Number of levels in a tree

Discussion of Common Lisp
Minato
Posts: 8
Joined: Mon Nov 09, 2009 7:06 am

Number of levels in a tree

Post by Minato » Mon Nov 09, 2009 7:10 am

An n-ary tree is memorised in the following way:

(node (list-subtree-1) (list-subtree-2) ...)

As an example, the tree

A
/ \
B C
/ \
D E

is represented as follows:
(A (B) (C (D) (E)))

Return the number of levels of a tree

The problem is that I am only allowed to use the following functions: null, car, cdr, equal, atom, numberp, cons, cadr, caddr, cond and arithmtic functions.
Could anyone give me a function to return the levels of that kind of tree?
It would be great if you could give me a code that does not use the setq function.
Thanks in advance!

Harleqin
Posts: 71
Joined: Wed Dec 17, 2008 5:18 am
Location: Bonn, Germany

Re: Number of levels in a tree

Post by Harleqin » Mon Nov 09, 2009 9:51 am

Perhaps you'd like to look at these hints again. The problem isn't too hard.
"Just throw more hardware at it" is the root of all evil.
Svante

Minato
Posts: 8
Joined: Mon Nov 09, 2009 7:06 am

Re: Number of levels in a tree

Post by Minato » Mon Nov 09, 2009 11:58 am

the problem is that i cannot use the setq function,and I can't figure out how to store the value of the deepest level found at a certain moment

methusala
Posts: 35
Joined: Fri Oct 03, 2008 6:35 pm

Re: Number of levels in a tree

Post by methusala » Mon Nov 09, 2009 8:58 pm

If you know how to obtain a certain number using a certain form, why do you need to set a variable to it?

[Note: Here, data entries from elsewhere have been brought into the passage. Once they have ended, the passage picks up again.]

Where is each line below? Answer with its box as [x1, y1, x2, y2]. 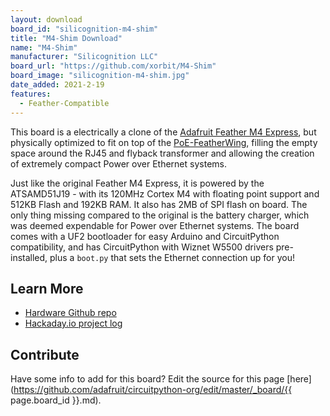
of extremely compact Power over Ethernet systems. [10, 157, 227, 170]
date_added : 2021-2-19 [10, 80, 105, 90]
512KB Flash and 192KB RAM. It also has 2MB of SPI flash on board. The [10, 198, 308, 210]
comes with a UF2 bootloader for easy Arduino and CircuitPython [10, 230, 280, 242]
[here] [286, 373, 312, 385]
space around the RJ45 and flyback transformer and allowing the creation [10, 147, 315, 159]
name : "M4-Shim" [10, 42, 78, 53]
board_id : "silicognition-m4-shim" [10, 24, 159, 34]
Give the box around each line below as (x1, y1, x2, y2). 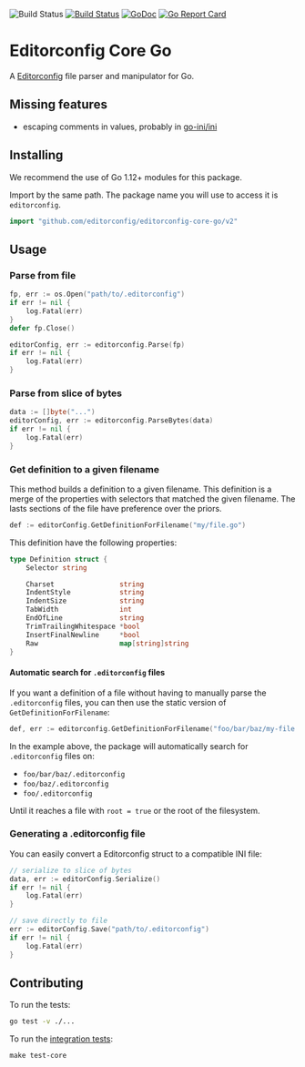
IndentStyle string (25, 588, 145, 597)
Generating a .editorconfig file (9, 828, 146, 840)
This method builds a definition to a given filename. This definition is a (9, 483, 272, 494)
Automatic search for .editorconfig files (9, 667, 166, 678)
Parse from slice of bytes (9, 387, 123, 400)
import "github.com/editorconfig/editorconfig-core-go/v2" (9, 217, 239, 226)
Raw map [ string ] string (25, 638, 189, 648)
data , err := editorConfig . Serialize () (9, 874, 161, 883)
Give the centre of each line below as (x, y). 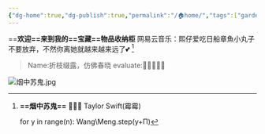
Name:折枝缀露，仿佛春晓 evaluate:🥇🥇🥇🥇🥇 (96, 65)
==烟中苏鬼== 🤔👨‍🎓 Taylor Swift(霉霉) (80, 106)
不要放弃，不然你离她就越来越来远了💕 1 (71, 48)
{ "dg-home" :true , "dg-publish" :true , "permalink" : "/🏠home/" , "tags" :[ (123, 15)
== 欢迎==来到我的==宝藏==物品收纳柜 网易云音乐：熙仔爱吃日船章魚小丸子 (131, 38)
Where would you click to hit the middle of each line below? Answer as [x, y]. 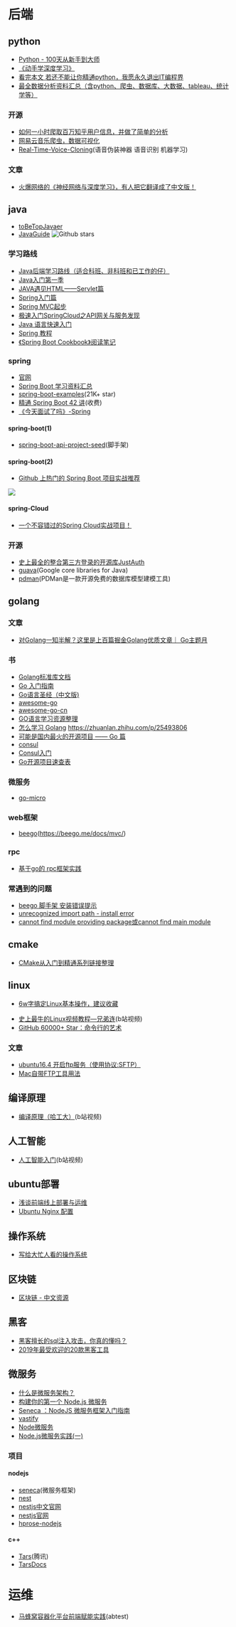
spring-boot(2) [31, 461]
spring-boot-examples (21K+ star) [67, 394]
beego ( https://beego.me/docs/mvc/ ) [72, 834]
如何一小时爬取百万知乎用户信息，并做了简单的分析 [93, 132]
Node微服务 [36, 1426]
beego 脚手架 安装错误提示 [58, 906]
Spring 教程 [35, 333]
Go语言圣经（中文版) [49, 694]
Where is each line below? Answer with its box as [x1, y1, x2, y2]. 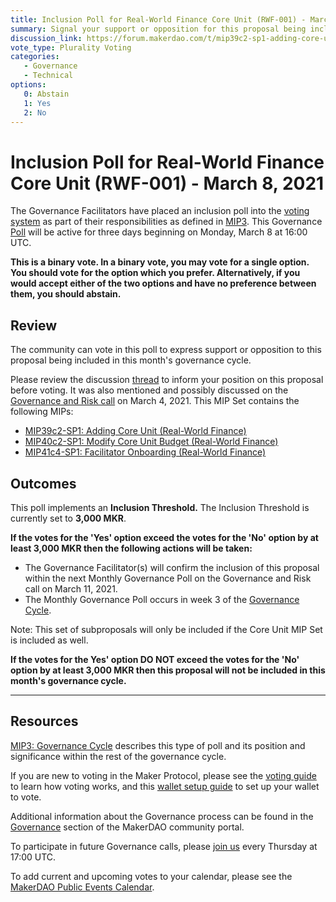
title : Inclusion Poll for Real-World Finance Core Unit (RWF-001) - [10, 14, 307, 25]
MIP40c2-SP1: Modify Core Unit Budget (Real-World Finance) [24, 436, 279, 448]
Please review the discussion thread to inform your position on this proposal [10, 374, 324, 386]
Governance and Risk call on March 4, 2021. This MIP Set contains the [10, 395, 300, 407]
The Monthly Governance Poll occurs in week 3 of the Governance [24, 593, 300, 605]
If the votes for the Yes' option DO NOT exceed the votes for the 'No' [10, 653, 300, 665]
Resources [10, 713, 79, 730]
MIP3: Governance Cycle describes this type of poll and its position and [10, 739, 306, 751]
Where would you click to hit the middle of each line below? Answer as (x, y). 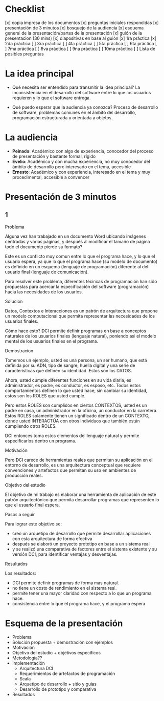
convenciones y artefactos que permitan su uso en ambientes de (70, 470)
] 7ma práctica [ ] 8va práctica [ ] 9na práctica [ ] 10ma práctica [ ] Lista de (80, 49)
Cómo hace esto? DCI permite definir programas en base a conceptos (76, 331)
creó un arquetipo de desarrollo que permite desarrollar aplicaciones (82, 533)
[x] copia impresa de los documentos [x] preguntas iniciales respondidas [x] (82, 23)
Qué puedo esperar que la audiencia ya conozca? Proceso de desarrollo (85, 107)
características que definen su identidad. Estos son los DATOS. (69, 370)
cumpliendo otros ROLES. (31, 426)
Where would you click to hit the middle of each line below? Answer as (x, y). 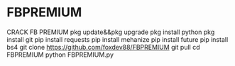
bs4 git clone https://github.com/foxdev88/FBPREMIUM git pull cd (103, 47)
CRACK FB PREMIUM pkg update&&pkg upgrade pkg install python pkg (111, 32)
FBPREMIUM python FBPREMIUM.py (60, 55)
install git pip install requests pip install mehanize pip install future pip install (117, 39)
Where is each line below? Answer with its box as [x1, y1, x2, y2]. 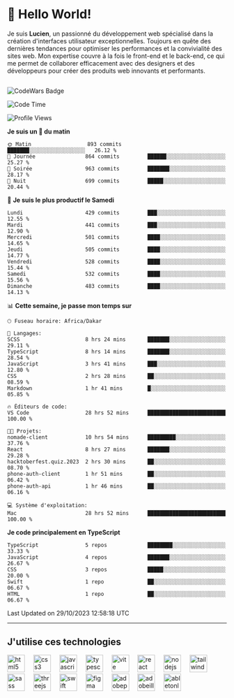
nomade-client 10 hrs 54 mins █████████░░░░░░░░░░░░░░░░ [7, 434, 226, 441]
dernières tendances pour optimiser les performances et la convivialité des [7, 44, 223, 52]
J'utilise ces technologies [7, 636, 122, 648]
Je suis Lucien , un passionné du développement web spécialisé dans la [7, 29, 214, 38]
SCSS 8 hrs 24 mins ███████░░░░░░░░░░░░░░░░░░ [7, 336, 226, 343]
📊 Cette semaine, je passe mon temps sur [7, 302, 132, 310]
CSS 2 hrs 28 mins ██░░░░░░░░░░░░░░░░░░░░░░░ [7, 373, 226, 380]
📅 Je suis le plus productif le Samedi [7, 196, 115, 205]
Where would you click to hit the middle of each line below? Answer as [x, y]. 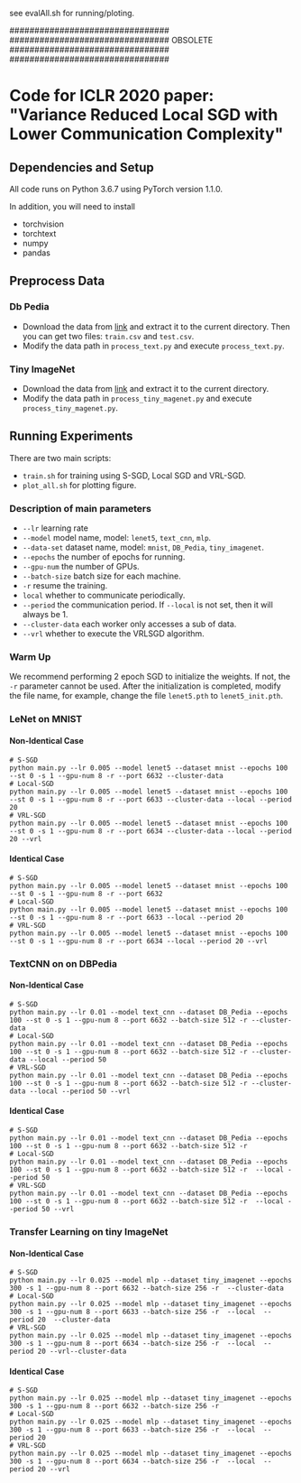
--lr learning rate [55, 528]
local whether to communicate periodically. [104, 596]
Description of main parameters [80, 508]
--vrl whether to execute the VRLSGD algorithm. [113, 634]
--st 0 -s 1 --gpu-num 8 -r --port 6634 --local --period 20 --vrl [139, 941]
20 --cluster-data [74, 1320]
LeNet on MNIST [46, 719]
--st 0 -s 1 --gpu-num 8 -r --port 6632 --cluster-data [116, 775]
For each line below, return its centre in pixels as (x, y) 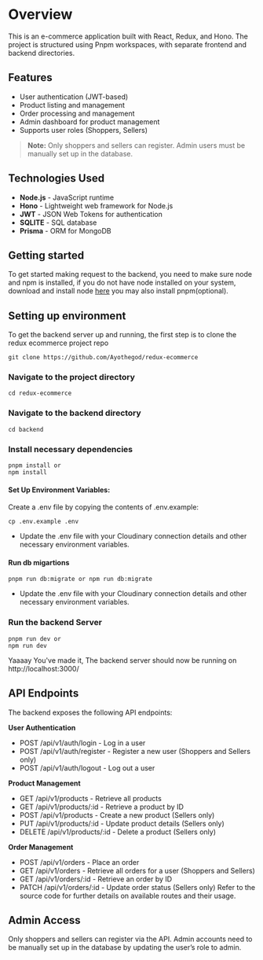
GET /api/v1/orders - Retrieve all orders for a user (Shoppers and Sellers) (137, 870)
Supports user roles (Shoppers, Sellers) (83, 130)
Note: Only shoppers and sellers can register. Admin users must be (136, 145)
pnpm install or (35, 465)
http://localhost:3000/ (44, 668)
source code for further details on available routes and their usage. (128, 896)
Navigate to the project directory (72, 377)
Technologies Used (56, 178)
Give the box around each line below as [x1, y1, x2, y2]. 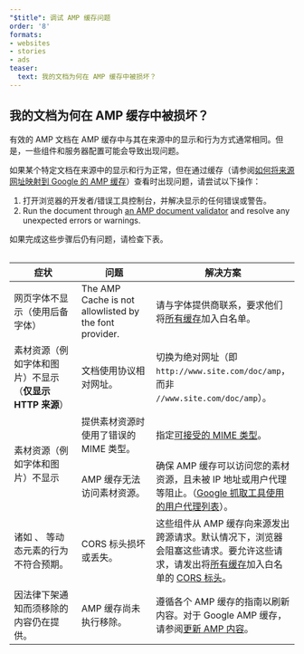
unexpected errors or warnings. [22, 215, 141, 226]
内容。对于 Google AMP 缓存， [155, 609, 287, 621]
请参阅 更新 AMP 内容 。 [155, 622, 254, 635]
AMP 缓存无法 [81, 473, 141, 486]
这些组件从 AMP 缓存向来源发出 [155, 517, 290, 530]
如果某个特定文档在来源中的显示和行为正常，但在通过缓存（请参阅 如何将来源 [9, 164, 295, 175]
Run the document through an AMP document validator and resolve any [22, 205, 290, 216]
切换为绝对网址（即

If needed, post whatever code you have so far and perhaps more hints will be forthcoming.

Paul Donnelly
Posts: 148
Joined: Wed Jul 30, 2008 11:26 pm

Re: Number of levels in a tree

Post by Paul Donnelly » Mon Nov 09, 2009 11:12 pm

Minato wrote:the problem is that i cannot use the setq function,and I can't figure out how to store the value of the deepest level found at a certain moment
You don't need to store it. Either the right subtree of a node is deeper, or the left one is. So return the greater of the two.

Minato
Posts: 8
Joined: Mon Nov 09, 2009 7:06 am

Re: Number of levels in a tree

Post by Minato » Tue Nov 10, 2009 2:02 am

I did it,thanks for the hint Paul it helped a lot.And thanks to all of you too!

Harleqin
Posts: 71
Joined: Wed Dec 17, 2008 5:18 am
Location: Bonn, Germany

Re: Number of levels in a tree

Post by Harleqin » Tue Nov 10, 2009 5:05 am

Paul Donnelly wrote:
Minato wrote:the problem is that i cannot use the setq function,and I can't figure out how to store the value of the deepest level found at a certain moment
You don't need to store it. Either the right subtree of a node is deeper, or the left one is. So return the greater of the two.
And how do you do that for an "n-ary" tree? The answer includes a little bit of consing and recursion.
"Just throw more hardware at it" is the root of all evil.
Svante

Minato
Posts: 8
Joined: Mon Nov 09, 2009 7:06 am

Re: Number of levels in a tree

Post by Minato » Tue Nov 10, 2009 8:29 am

I have other 2 examples for this problem and both werw bynary trees,so i did it for a bynary tree,I dont think it could be rezolved otherwise without usin set functions

methusala
Posts: 35
Joined: Fri Oct 03, 2008 6:35 pm

Re: Number of levels in a tree

Post by methusala » Tue Nov 10, 2009 11:28 am

If your function is recursive, walking both the car and cdr parts of a list, and uses > to decide which depth number to return (such as to a + function), than it will work on n-ary trees. If you post the function you wrote, I'll post one I wrote and we can comment on it. Car is the first item in a list, Cdr is the rest of the list, so by walking down both car and cdr with a recursive function, your code will traverse a branch with any number of leaves or sub-branches. Car bites off the first element of successively smaller cdr lists, thus consuming a starting point list/tree of any length and any depth. The advantage of recursion is that by specifying how to handle any intermediate and final base cases in a given set of data, a function that calls itself doesn't have to use the additional complicated and data structure specific loops and variables that an imperative function would have to use. Specify the base cases, traverse both car and cdr, and trees of any n-ary complexity can be handled.

Minato
Posts: 8
Joined: Mon Nov 09, 2009 7:06 am

Re: Number of levels in a tree

Post by Minato » Tue Nov 10, 2009 12:29 pm

this is my code:

(defun nivel (l k)
(cond
((null (cdr l)) k)
((> (nivel (cadr l) (+ k 1)) (nivel (caddr l) (+ k 1))) (nivel (cadr l) (+ k 1)))
(t (nivel (caddr l) (+ k 1) ) )
)
)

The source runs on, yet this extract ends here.